Recently, the Shanghai Arbitration Commission made a ruling on the dispute over the shortfall of the asset management plan between the claimant bank (the priority client) and the respondent Wu (the shortfall compensation obligor). Lawyer Haihua Yongtai represented the respondent Wu in this case, and exempted the client from the payment of more than 172 million yuan for the difference.

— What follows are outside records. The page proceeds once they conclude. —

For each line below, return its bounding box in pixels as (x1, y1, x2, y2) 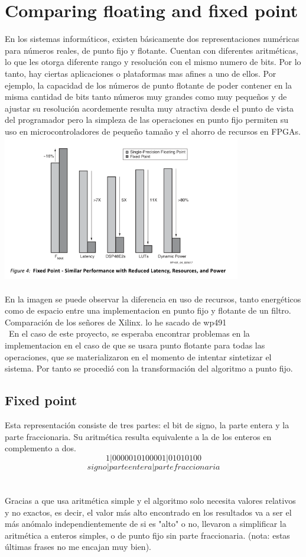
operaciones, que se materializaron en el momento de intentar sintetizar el (5, 350, 272, 363)
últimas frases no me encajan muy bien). (5, 540, 151, 553)
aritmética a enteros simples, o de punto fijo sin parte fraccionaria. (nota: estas (5, 529, 290, 541)
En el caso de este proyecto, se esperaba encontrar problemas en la (8, 327, 250, 340)
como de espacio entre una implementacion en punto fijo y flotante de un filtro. (5, 304, 291, 317)
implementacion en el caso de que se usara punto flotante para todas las (5, 339, 265, 351)
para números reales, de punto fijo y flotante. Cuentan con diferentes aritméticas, (5, 44, 298, 56)
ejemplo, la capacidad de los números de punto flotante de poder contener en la (5, 79, 292, 91)
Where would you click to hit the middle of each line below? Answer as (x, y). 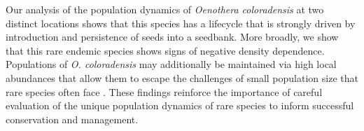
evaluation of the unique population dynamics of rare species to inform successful (180, 105)
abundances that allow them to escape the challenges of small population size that (182, 77)
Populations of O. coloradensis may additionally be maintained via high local (171, 64)
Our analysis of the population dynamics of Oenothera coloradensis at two (165, 9)
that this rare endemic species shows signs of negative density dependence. (165, 50)
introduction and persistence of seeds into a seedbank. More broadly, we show (172, 37)
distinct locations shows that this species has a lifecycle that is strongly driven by (181, 23)
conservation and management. (72, 119)
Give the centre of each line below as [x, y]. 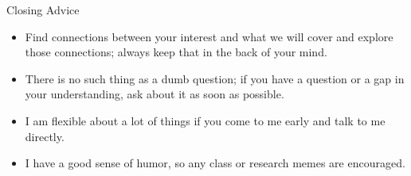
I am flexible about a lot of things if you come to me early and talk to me [205, 120]
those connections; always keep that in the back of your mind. [176, 52]
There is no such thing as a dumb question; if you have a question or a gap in [215, 78]
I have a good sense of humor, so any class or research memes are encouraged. [215, 163]
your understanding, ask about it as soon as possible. [155, 94]
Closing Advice [43, 10]
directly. [45, 136]
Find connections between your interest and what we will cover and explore [209, 36]
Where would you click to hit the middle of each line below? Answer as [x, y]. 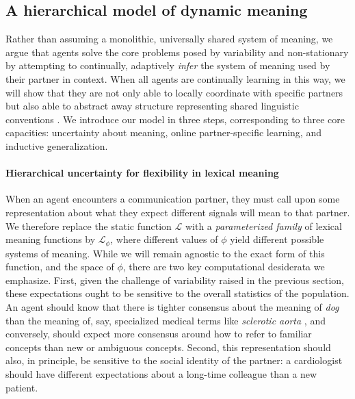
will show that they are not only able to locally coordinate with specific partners [174, 92]
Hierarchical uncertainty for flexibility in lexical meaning [142, 173]
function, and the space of [60, 267]
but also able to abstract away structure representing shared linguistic [152, 106]
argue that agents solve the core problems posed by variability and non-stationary [177, 52]
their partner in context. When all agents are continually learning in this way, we [175, 78]
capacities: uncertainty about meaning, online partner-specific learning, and [163, 132]
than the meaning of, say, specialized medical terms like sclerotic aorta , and [166, 320]
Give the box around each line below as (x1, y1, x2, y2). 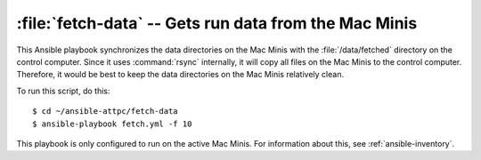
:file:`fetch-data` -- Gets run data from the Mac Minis (16, 13, 418, 33)
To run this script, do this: (16, 85, 110, 96)
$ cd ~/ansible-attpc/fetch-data (32, 107, 178, 116)
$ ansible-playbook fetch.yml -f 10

In this case, the assets of the asset management plan were used for the private placement of shares of a listed company, which was divided into 210 million yuan subscribed by the senior consignor and 110 million yuan subscribed by the inferior consignor, and the manager was G Asset Management Company. At the same time, the priority client and the manager signed a shortfall compensation agreement with Mr. Wu: if the assets of the asset management plan are still insufficient to pay the principal and income of the priority settlor after the liquidation is completed, Mr. Wu will make up the difference. At the same time, the asset management plan sets up early warning lines and liquidation lines. The agreed time in the asset management contract is two years (one year restriction period, one year sell-off period). The introduction of the new rules on reducing holdings during the stock restriction period has had a significant impact on the sell-off of the underlying stock: that is, the manager can only sell up to 1% of the total share capital in any consecutive 90 calendar days; On the other hand, within 12 months after the expiration of the share restriction period, a maximum of 50% of the underlying shares can be sold. In addition, seven months after the lifting of the restriction on the sale of the underlying shares, the listed company announced the suspension of trading. On the day before the expiration of the contract, the parties signed a supplementary agreement to postpone the liquidation for one year. After the resumption of trading of the underlying stock, it encounters a continuous decline limit and directly triggers the liquidation line. Upon the expiration of the deferred liquidation period, the manager has never realized all the underlying shares. Eventually, the underlying shares were delisted three years after the expiration of the deferred liquidation. The manager only started to sell the underlying shares after the delisting, and sold the underlying shares at a subscription price of 11.43 yuan per share between 0.4 yuan and 0.5 yuan per share, which directly caused significant losses to all investors.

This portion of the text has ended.